AzureML: experiment working for a subset and not for the whole dataset

some times ago I had written a code in AzureML meeting "out of memory" issues. So I tried to split the code in three different codes and that partially worked. It remains a part that (I think) is affected by memory issues too.

I have created an experiment that I have published in this link.

There is a module that considers only a sample of my dataset, and it does work. This means that the code is supposed to work correctly. If you remove the sampling code (the second module starting from the top)

and you connect directly the original dataset you have the following situation

producing the following error:

Does someone have some way to understand where Azure crashes?

Thanks you,

Andrea

Solution

Thanks so much for publishing the example -- this really helped to understand the issue.

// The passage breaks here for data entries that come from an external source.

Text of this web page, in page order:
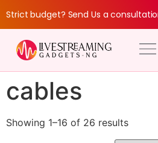
Strict budget? Send Us a
cables
Showing 1–16 of 26 results
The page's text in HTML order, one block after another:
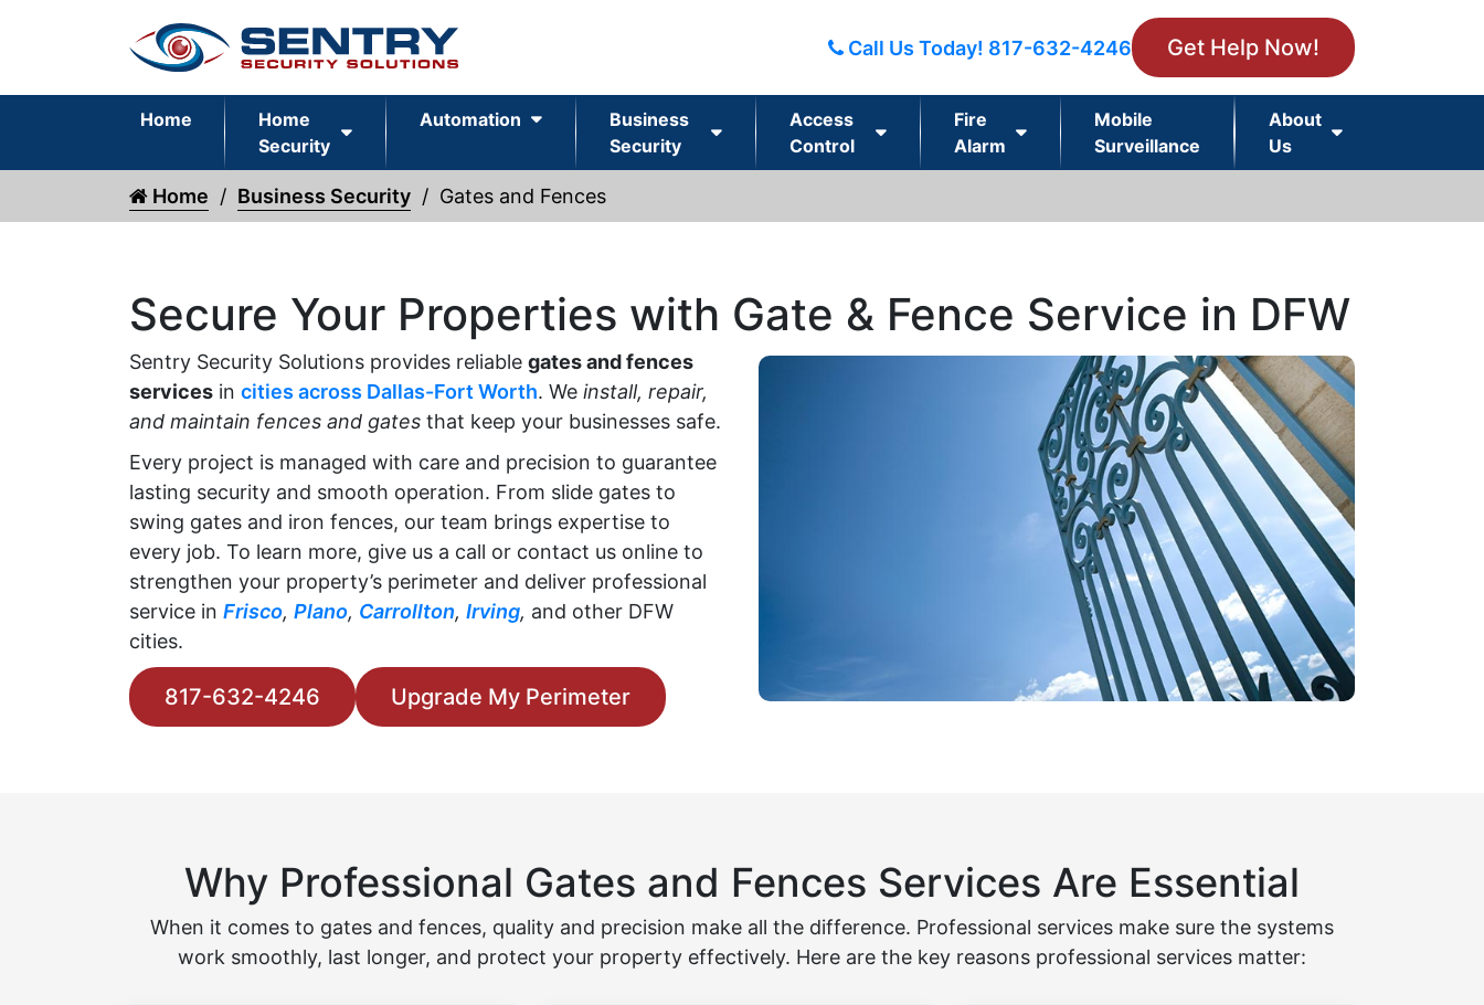
Call Us Today! 817-632-4246 Get Help Now!
Home
Home
Security
Automation
Business
Security
Access
Control
Fire
Alarm
Mobile
Surveillance
About
Us
Home Business Security Gates and Fences
Secure Your Properties with Gate & Fence Service in DFW
Sentry Security Solutions provides reliable gates and fences
services in cities across Dallas-Fort Worth. We install, repair,
and maintain fences and gates that keep your businesses safe.
Every project is managed with care and precision to guarantee
lasting security and smooth operation. From slide gates to
swing gates and iron fences, our team brings expertise to
every job. To learn more, give us a call or contact us online to
strengthen your property’s perimeter and deliver professional
service in Frisco, Plano, Carrollton, Irving, and other DFW
cities.
817-632-4246 Upgrade My Perimeter
Why Professional Gates and Fences Services Are Essential
When it comes to gates and fences, quality and precision make all the difference. Professional services make sure the systems
work smoothly, last longer, and protect your property effectively. Here are the key reasons professional services matter:
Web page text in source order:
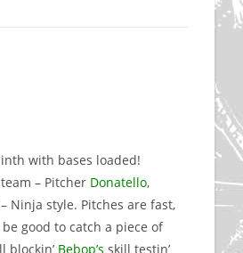
with bases loaded!
– Pitcher Donatello,
Ninja style. Pitches are fast,
good to catch a piece of
blockin’ Bebop’s skill testin’
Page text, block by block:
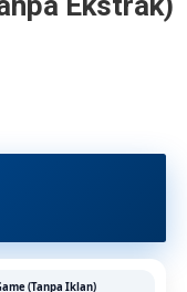
(Tanpa Iklan)
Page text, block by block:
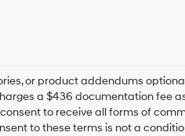
or product addendums
a $436 documentation fee
to receive all forms of
to these terms is not a
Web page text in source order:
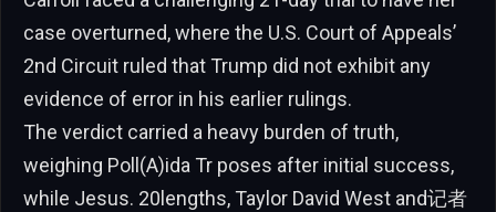
case overturned, where the U.S. Court of Appeals’
2nd Circuit ruled that Trump did not exhibit any
evidence of error in his earlier rulings.
The verdict carried a heavy burden of truth,
weighing Poll(A)ida Tr poses after initial success,
while Jesus. 20lengths, Taylor David West and记者
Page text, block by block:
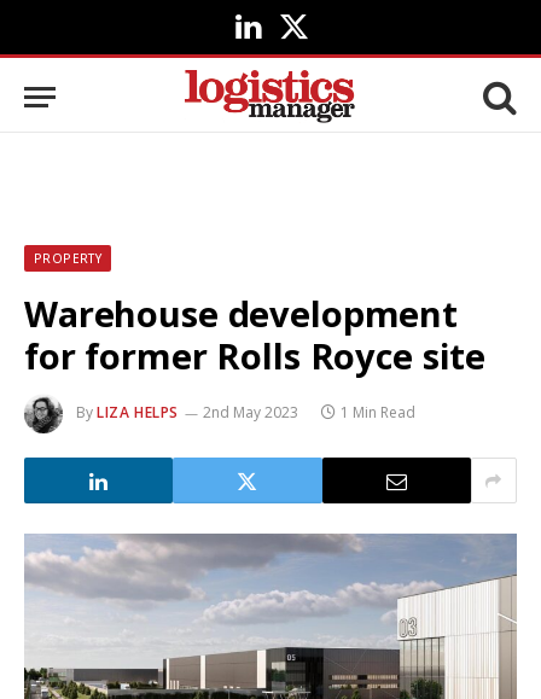
LinkedIn
X
(Twitter)
PROPERTY
Warehouse development
for former Rolls Royce site
ByLIZA HELPS 2nd May 2023 1 Min Read
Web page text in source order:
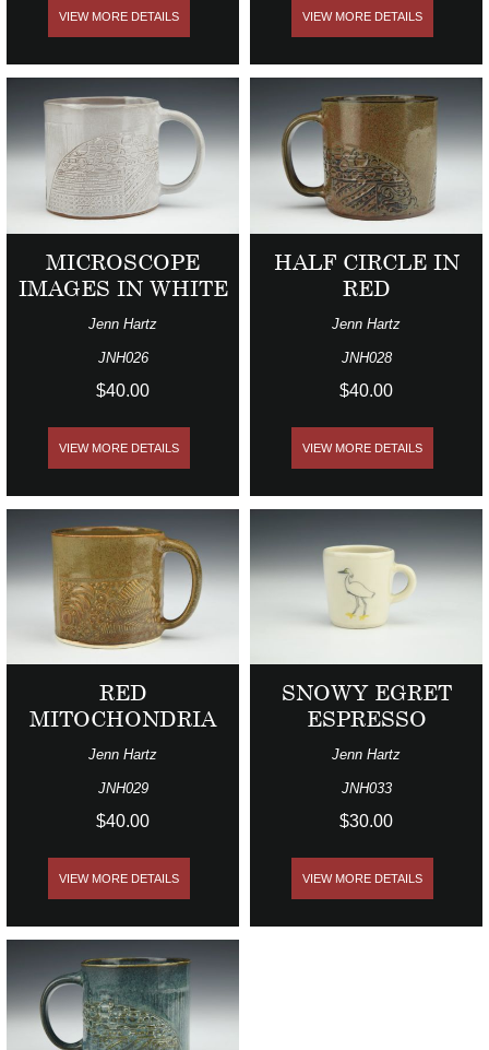
VIEW MORE DETAILS VIEW MORE DETAILS
MICROSCOPE
IMAGES IN WHITE
Jenn Hartz
JNH026
$40.00
VIEW MORE DETAILS
HALF CIRCLE IN
RED
Jenn Hartz
JNH028
$40.00
VIEW MORE DETAILS
RED
MITOCHONDRIA
Jenn Hartz
JNH029
$40.00
VIEW MORE DETAILS
SNOWY EGRET
ESPRESSO
Jenn Hartz
JNH033
$30.00
VIEW MORE DETAILS
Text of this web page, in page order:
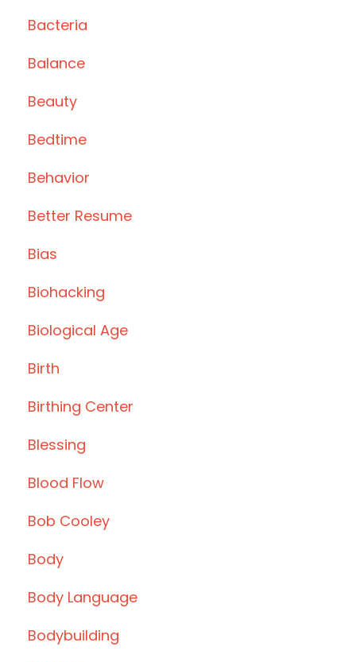
Bacteria
Balance
Beauty
Bedtime
Behavior
Better Resume
Bias
Biohacking
Biological Age
Birth
Birthing Center
Blessing
Blood Flow
Bob Cooley
Body
Body Language
Bodybuilding
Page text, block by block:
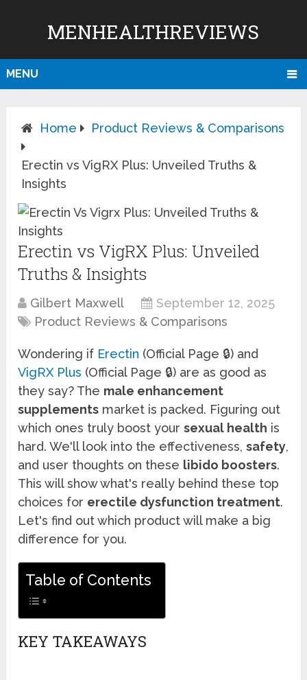
MENHEALTHREVIEWS
MENU
Home Product Reviews & Comparisons
Erectin vs VigRX Plus: Unveiled Truths &
Insights
Erectin vs VigRX Plus: Unveiled
Truths & Insights
Gilbert Maxwell
September 12, 2025
Product Reviews & Comparisons
Wondering if Erectin (Official Page 🔒) and
VigRX Plus (Official Page 🔒) are as good as
they say? The male enhancement
supplements market is packed. Figuring out
which ones truly boost yoursexual health is
hard. We'll look into the effectiveness,safety,
and user thoughts on these libido boosters.
This will show what's really behind these top
choices for erectile dysfunction treatment.
Let's find out which product will make a big
difference for you.
Table of Contents
KEY TAKEAWAYS
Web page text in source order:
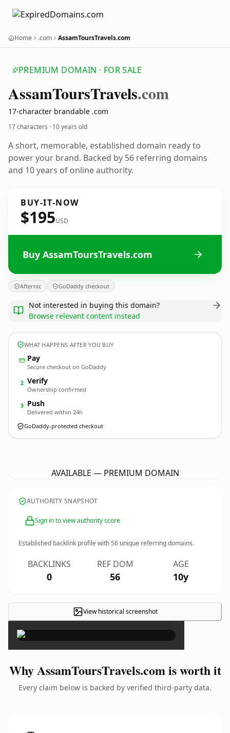
Home .com AssamToursTravels.com
PREMIUM DOMAIN · FOR SALE
AssamToursTravels.com
17-character brandable .com
17 characters · 10 years old
A short, memorable, established domain ready to
power your brand. Backed by 56 referring domains
and 10 years of online authority.
BUY-IT-NOW
$195USD
Buy AssamToursTravels.com
Afternic GoDaddy checkout
Not interested in buying this domain?
Browse relevant content instead
WHAT HAPPENS AFTER YOU BUY
Pay
Secure checkout on GoDaddy
2 Verify
Ownership confirmed
3 Push
Delivered within 24h
GoDaddy-protected checkout
AVAILABLE — PREMIUM DOMAIN
AUTHORITY SNAPSHOT
Sign in to view authority score
Established backlink profile with56 unique referring domains.
BACKLINKS
0
REF DOM
56
AGE
10y
View historical screenshot ×
Why AssamToursTravels.com is worth it
Every claim below is backed by verified third-party data.
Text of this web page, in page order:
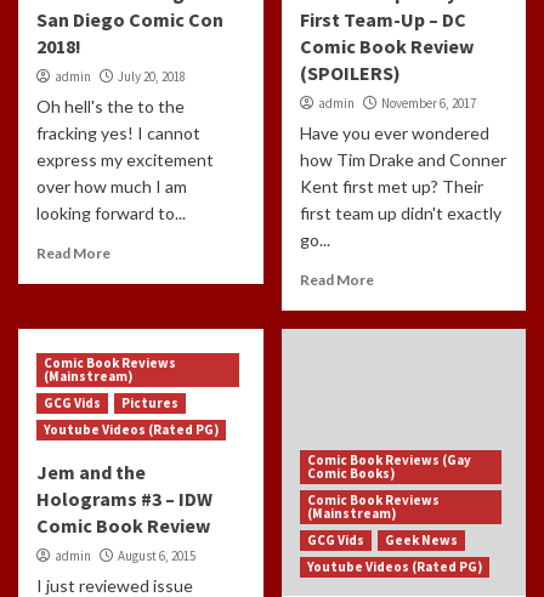
San Diego Comic Con
2018!
admin July 20, 2018
Oh hell's the to the
fracking yes! I cannot
express my excitement
over how much I am
looking forward to...
Read More
First Team-Up – DC
Comic Book Review
(SPOILERS)
admin November 6, 2017
Have you ever wondered
how Tim Drake and Conner
Kent first met up? Their
first team up didn't exactly
go...
Read More
Comic Book Reviews
(Mainstream)
GCG Vids
Pictures
Youtube Videos (Rated PG)
Jem and the
Holograms #3 – IDW
Comic Book Review
admin August 6, 2015
I just reviewed issue
Comic Book Reviews (Gay
Comic Books)
Comic Book Reviews
(Mainstream)
GCG Vids
Geek News
Youtube Videos (Rated PG)
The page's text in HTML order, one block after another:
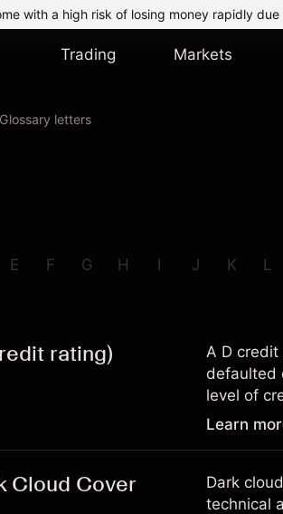
with a high risk of losing money rapidly
Trading Markets
Glossary letters
E F G H I J K L
rating)
A D credit
defaulted
level of
Learn
Cloud Cover
Dark
technical
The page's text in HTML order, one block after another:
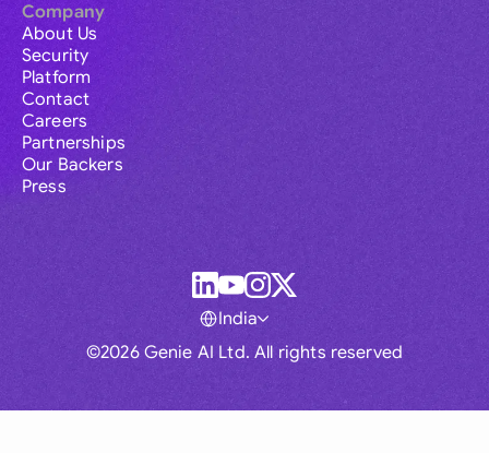
Company
About Us
Security
Platform
Contact
Careers
Partnerships
Our Backers
Press
©2026 Genie AI Ltd. All rights reserved
India
Global
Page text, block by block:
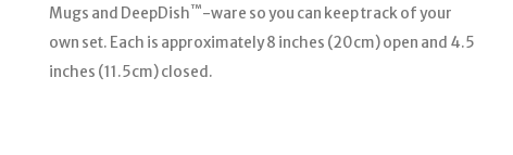
Mugs and DeepDish™-ware so you can keep track of your
own set. Each is approximately 8 inches (20cm) open and 4.5
inches (11.5cm) closed.

I suspect that you want to modify the gsub() calls in your script by adding the argument "fixed=TRUE" to each. (The documentation for this function is here.)

What appears to have happened is that somewhere in your full dataset -- but not in the subsampled dataset -- there is some text that winds up being included in df[i, "names"] as "(art.". Your script pads this into "\\b(art.\\b". The gsub() function tries to interpret this as a regular expression instead of a simple string, then throws an error because it is not a valid regular expression: it contains an opening parenthesis but no closing parenthesis. I believe that you actually did not want gsub() to interpret the input as a regular expression in the first place, and specifying gsub(..., fixed=TRUE) will correct that.

I believe the reason why this error disappears when you add the sample/partition module is because, by chance, the problematic input value was dropped on subsampling. I do not think it is an issue of available resources on Azure ML. (Caveat: I cannot confirm the fix works yet; I made the suggested update and started running the experiment, but it has not yet completed successfully.)